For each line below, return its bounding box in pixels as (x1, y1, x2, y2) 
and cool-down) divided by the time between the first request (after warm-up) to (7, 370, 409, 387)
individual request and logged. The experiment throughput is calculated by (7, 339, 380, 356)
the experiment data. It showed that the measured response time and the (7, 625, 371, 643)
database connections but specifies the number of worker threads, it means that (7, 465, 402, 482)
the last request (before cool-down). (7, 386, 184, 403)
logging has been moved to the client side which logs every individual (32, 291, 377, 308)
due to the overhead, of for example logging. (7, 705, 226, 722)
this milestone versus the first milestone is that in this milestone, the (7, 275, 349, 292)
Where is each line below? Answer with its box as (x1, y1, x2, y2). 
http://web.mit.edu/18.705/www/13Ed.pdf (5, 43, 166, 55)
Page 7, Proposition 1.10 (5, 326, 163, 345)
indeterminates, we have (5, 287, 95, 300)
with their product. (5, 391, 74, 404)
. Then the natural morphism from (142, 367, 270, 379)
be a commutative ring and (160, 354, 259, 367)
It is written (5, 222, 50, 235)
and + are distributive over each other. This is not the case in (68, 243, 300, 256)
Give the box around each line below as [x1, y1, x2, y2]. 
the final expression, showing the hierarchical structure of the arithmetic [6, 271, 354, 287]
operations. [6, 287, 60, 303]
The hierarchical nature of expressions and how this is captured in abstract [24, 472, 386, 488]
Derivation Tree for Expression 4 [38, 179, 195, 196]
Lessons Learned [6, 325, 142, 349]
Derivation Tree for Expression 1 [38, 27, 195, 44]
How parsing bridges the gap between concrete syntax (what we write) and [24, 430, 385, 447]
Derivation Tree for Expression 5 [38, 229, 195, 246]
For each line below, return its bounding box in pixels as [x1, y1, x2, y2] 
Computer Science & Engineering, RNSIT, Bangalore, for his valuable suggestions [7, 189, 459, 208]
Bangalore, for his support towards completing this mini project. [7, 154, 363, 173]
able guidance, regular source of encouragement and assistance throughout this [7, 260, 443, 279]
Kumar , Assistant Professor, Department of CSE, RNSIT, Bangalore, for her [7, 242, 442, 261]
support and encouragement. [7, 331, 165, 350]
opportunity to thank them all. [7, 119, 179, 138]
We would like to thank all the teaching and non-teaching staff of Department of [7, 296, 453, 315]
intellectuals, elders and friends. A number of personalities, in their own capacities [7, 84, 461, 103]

····················

--- Activity ---
All lines from the one that holds "Kumar , Assistant" to the end of the entries above must be transcribed exactly, both ends included, and no others.

--- Final answer ---
Kumar , Assistant Professor, Department of CSE, RNSIT, Bangalore, for her [7, 242, 442, 261]
support and encouragement. [7, 331, 165, 350]
opportunity to thank them all. [7, 119, 179, 138]
We would like to thank all the teaching and non-teaching staff of Department of [7, 296, 453, 315]
intellectuals, elders and friends. A number of personalities, in their own capacities [7, 84, 461, 103]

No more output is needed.